Unlike The Master, Tóibín’s 2004 novel about Henry James, which confined itself to a four-year period when the protagonist was in his mid-fifties, The Magician covers almost the whole of Mann’s life, from his boyhood in Lübeck, which inspired his first and arguably finest novel, Buddenbrooks, to his death in Zurich at the age of 80.
‘The magician’ was a sobriquet bestowed on Mann by his children, who then spent much of their lives seeking to escape his spell. Outside of the House of Atreus, it would be hard to find a family more touched by tragedy. Both of Mann’s sisters and his despised sister-in-law committed suicide, as did his oldest and youngest sons (the latter after Thomas’s death and beyond the scope of this novel), while one of his sons-in-law drowned during the second world war when the ship taking him to Canada was torpedoed.

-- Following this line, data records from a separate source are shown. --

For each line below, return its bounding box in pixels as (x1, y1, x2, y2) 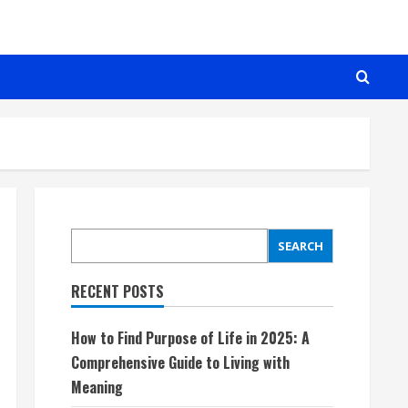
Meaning (71, 376, 123, 398)
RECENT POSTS (71, 280, 164, 302)
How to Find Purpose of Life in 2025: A (71, 327, 310, 349)
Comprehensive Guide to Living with (71, 352, 290, 373)

With material as rich as this it is no surprise that Tóibín sticks scrupulously to the documented accounts of Mann’s life, expertly weaving together details from his autobiographical writings and his own and others’ letters and diaries. Tóibín’s great achievement is his imagining of Mann’s interior life in all its intellectual achievement and emotional muddle.

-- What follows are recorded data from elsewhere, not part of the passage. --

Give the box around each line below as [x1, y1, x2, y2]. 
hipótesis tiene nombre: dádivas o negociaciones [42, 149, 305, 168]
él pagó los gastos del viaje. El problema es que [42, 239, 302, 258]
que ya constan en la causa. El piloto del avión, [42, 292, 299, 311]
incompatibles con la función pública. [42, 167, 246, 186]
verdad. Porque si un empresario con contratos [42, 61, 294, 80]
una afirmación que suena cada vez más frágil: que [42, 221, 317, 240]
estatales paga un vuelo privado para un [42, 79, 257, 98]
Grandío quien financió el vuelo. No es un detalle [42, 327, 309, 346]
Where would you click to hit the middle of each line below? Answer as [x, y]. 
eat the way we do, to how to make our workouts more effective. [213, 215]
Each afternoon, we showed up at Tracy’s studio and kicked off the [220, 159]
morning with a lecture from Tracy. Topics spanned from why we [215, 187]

The defining event of Mann’s middle years was the rise of Nazism, which forced him into exile, first in Switzerland and then in America. Unlike his brother Heinrich and son Klaus, he initially failed to speak out against Hitler, fearing that his books would be banned in his homeland. By reporting Klaus’s post-war visit to Richard Strauss, whose justification for staying in Germany was that it ‘had 80 opera houses’, Tóibín subtly asks whether Mann’s position, although different in scale to Strauss’s, was different in kind, leading us to question the morality of a man for whom art was paramount.
Although devotedly married for 50 years to Katia Pringsheim, who bore him six children, Mann had lifelong homoerotic impulses, which are most famously manifest in the novella Death in Venice, and most shockingly in his attraction to his 14-year-old-son Klaus’s ‘ravishing adolescent body’. Tóibín skilfully charts Mann’s hidden (and not-so-hidden) desires and his terror that the diaries, to which he confided them, would be unearthed by the Nazis, thereby destroying his reputation.
Tóibín is equally insightful on the nature of literary creation, revealing the intimate connection between Mann’s life and work, from Buddenbrooks, which was directly inspired by his father’s liquidation of the family grain company, to Doctor Faustus, which was indirectly inspired by Arnold Schoenberg, his fellow exile in Los Angeles. Comparing himself with Schoenberg, Mann laments the limitations of his own art: ‘Composers can think about God and the ineffable. We have to imagine the buttons on a coat.’
The odd glimmer of humour aside (such as Auden’s wicked parody of Virginia Woolf’s high style when he visits the Manns in Princeton), The Magician employs a measured and sober style, befitting its subject. It is a considerable feat of literary empathy, which transports the reader back to some of the key events of the 20th century and into the mind of one of its master chroniclers.